トリス-EDTA (ザ) 緩衝液/滅菌水
以前の DNA 単離法では, DNAは乾燥させて保存する必要がある, その後、必要に応じて希釈します. 最近では, 長期保管用, DNA は、pH を維持し分解を防ぐ緩衝液に保存することが賢明です。. TE バッファーには Tris が含まれています (10 mM) とedta (1 mM), ここで、Tris は緩衝剤として機能し、EDTA はキレート剤として機能します。. DNA分離用, 通常、pH は次のように設定されます。 7.5-8.5. TE バッファーの弱アルカリ性は、酸加水分解の可能性を防ぐのに役立ちます。, 水中でのDNAのさらなる安定化.
TE バッファーのトリスアミノ成分は、固体および液体溶液中の放射線損傷から DNA 鎖を保護します。. 放射線がフリーラジカルを生成すると, DNA鎖を傷つける可能性があります. したがって, 室温の液体溶液中, トリスはヒドロキシルフリーラジカルを除去することによって作用します.
EDTA は、DNase または RNase 活性に必要な溶液中の Mg2+ イオンをキレート化することを目的としています。, DNase または RNase 攻撃から DNA を保護する.

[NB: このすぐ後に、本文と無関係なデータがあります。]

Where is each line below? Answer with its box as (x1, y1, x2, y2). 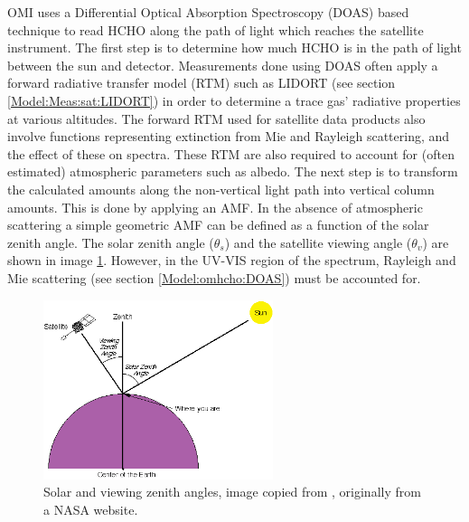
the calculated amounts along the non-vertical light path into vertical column (7, 179, 435, 198)
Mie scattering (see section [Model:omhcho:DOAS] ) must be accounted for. (7, 268, 421, 287)
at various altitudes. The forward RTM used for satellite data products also (7, 109, 426, 128)
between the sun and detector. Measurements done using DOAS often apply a (7, 55, 438, 74)
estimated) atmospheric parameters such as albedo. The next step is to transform (7, 162, 458, 181)
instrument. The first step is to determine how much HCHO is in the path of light (7, 38, 462, 57)
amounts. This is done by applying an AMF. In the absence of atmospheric (7, 197, 423, 216)
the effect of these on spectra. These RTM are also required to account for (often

滅菌水は短期間の DNA 保存に使用可能. DNA の保存に TE バッファーを使用する場合, EDTA 濃度を下げるために、滅菌水でさらに希釈する必要があります。. これにより、PCR 中にマグネシウムイオンがポリメラーゼ活性に利用できるようになります。. 後で DNA の配列を決定する必要がある場合、TE のバッファー成分が DNA の増幅を妨げる可能性があります。.